Use the Unified MCP `tools` parameter to restrict which tools will be returned back to the LLM API.  


This has a different effect than the `defer_tools` parameter as it doesn't return restricted tools to the LLM API at all, while deferring tools means that the LLM API knows about the tool, but doesnt process it until it is needed.

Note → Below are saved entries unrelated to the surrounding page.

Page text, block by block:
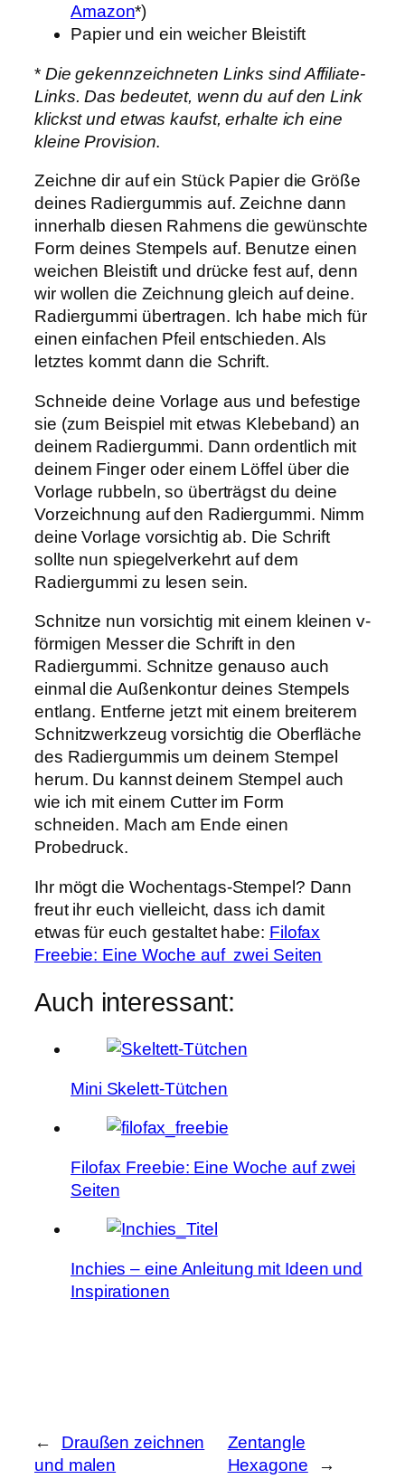
Amazon*)
Papier und ein weicher Bleistift
* Die gekennzeichneten Links sind Affiliate-
Links. Das bedeutet, wenn du auf den Link
klickst und etwas kaufst, erhalte ich eine
kleine Provision.
Zeichne dir auf ein Stück Papier die Größe
deines Radiergummis auf. Zeichne dann
innerhalb diesen Rahmens die gewünschte
Form deines Stempels auf. Benutze einen
weichen Bleistift und drücke fest auf, denn
wir wollen die Zeichnung gleich auf deine.
Radiergummi übertragen. Ich habe mich für
einen einfachen Pfeil entschieden. Als
letztes kommt dann die Schrift.
Schneide deine Vorlage aus und befestige
sie (zum Beispiel mit etwas Klebeband) an
deinem Radiergummi. Dann ordentlich mit
deinem Finger oder einem Löffel über die
Vorlage rubbeln, so überträgst du deine
Vorzeichnung auf den Radiergummi. Nimm
deine Vorlage vorsichtig ab. Die Schrift
sollte nun spiegelverkehrt auf dem
Radiergummi zu lesen sein.
Schnitze nun vorsichtig mit einem kleinen v-
förmigen Messer die Schrift in den
Radiergummi. Schnitze genauso auch
einmal die Außenkontur deines Stempels
entlang. Entferne jetzt mit einem breiterem
Schnitzwerkzeug vorsichtig die Oberfläche
des Radiergummis um deinem Stempel
herum. Du kannst deinem Stempel auch
wie ich mit einem Cutter im Form
schneiden. Mach am Ende einen
Probedruck.
Ihr mögt die Wochentags-Stempel? Dann
freut ihr euch vielleicht, dass ich damit
etwas für euch gestaltet habe: Filofax
Freebie: Eine Woche auf zwei Seiten
Auch interessant:
Mini Skelett-Tütchen
Filofax Freebie: Eine Woche auf zwei
Seiten
Inchies – eine Anleitung mit Ideen und
Inspirationen
←
Draußen zeichnen
und malen
Zentangle
Hexagone
→
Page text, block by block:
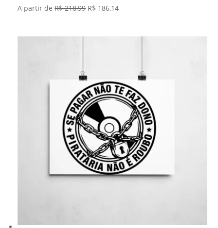
A partir deR$218,99 O
R$ 186,14O

### 4. Monitor Token Usage


Track your token consumption to understand the benefits:


```typescript
console.log(`Input tokens: ${response.usage.input_tokens}`);
console.log(`Output tokens: ${response.usage.output_tokens}`);
console.log(`Tool search requests: ${response.usage.server_tool_use?.tool_search_requests}`);
```


### 5. Combine with Prompt Caching


Use [prompt caching](https://www.notion.so/guides/building_ai_applications_with_unified_and_langbase) with defer_loading for multi-turn conversations:


```typescript
messages.push({
    role: "user",
    content: "Now find their recent deals",
    cache_control: { type: "ephemeral" }
});
```


## Tool Search Limits


Be aware of these limits:

- **Maximum tools**: 10,000 tools in your catalog
- **Search results**: Returns 3-5 most relevant tools per search
- **Pattern length**: Maximum 200 characters for regex patterns
- **Model support**: Claude Sonnet 4.5+ and Opus 4.5+ only

## When to Use Defer Loading


**Good use cases:**

- 20+ tools available from Unified connections
- Multiple integrations (CRM + ATS + HRIS + Storage)
- Building multi-tenant applications where each tenant has different integrations
- Context window is getting tight with tool definitions
- Tool selection accuracy is degrading

**When traditional tool calling might be better:**

- Less than 10 tools total
- All tools are frequently used in every request
- Very focused single-integration use case

## Real-World Example: Multi-Integration Assistant


Here's a practical example of a customer support assistant that accesses multiple integrations:


```typescript
async function createSupportAssistant(crm_connection_id, hris_connection_id, zendesk_connection_id) {
    // Fetch tools from multiple Unified connections
    const crmTools = await fetchUnifiedTools(crm_connection_id, 'crm_contact_read,crm_deal_read', { type: 'anthropic', defer_tools: 'list_crm_'});
    const ticketingTools = await fetchUnifiedTools(zendesk_connection_id, 'ticketing_ticket_read,ticketing_ticket_write', { type: 'anthropic', defer_tools: 'list_crm_'});
    const hrisTools = await fetchUnifiedTools(hris_connection_id, 'hris_employee_read', { type: 'anthropic', defer_tools: 'list_crm_'});

    // Combine all tools with defer_loading
    const tools = [
        ...crmTools,
        ...ticketingTools,
        ...hrisTools
    ];

    // Total: 150+ tools, with all listX tools being deffered
    return await anthropic.beta.messages.create({
        model: "claude-sonnet-4-5-20250929",
        betas: ["advanced-tool-use-2025-11-20"],
        max_tokens: 4096,
        messages: [{
            role: "user",
            content: "Customer John Doe from Acme Corp called about ticket #12345. Show me his account info, open tickets, and any recent deals."
        }],
        tools: tools
    });
}
```


## Resources

- [Unified MCP Server Overview](https://docs.unified.to/mcp/overview)
- [MCP Installation & Usage](https://docs.unified.to/mcp/installation)
- [MCP Server Options](https://docs.unified.to/mcp/server-options)
- [Anthropic Tool Search Documentation](https://platform.claude.com/docs/en/agents-and-tools/tool-use/tool-search-tool)
- [Anthropic MCP Integration Guide](https://platform.claude.com/docs/en/agents-and-tools/tool-use/tool-search-tool#mcp-integration)

## TLDR


Anthropic's `defer_loading` feature is a game-changer for building AI applications with Unified's MCP server. By the LLM API dynamically loading tools on-demand, you can:

- **Scale to hundreds of tools** across multiple integrations
- **Reduce context usage** by 80-90%
- **Improve tool selection accuracy** significantly
- **Build more capable AI assistants** that access diverse data sources

Start by adding the tool search tool and marking your Unified MCP tools as deferred. Monitor your token usage and tool selection accuracy to see the immediate benefits.


The combination of Unified's extensive integration network and Anthropic's intelligent tool search opens up possibilities for building truly comprehensive AI agents that can work across your entire SaaS ecosystem.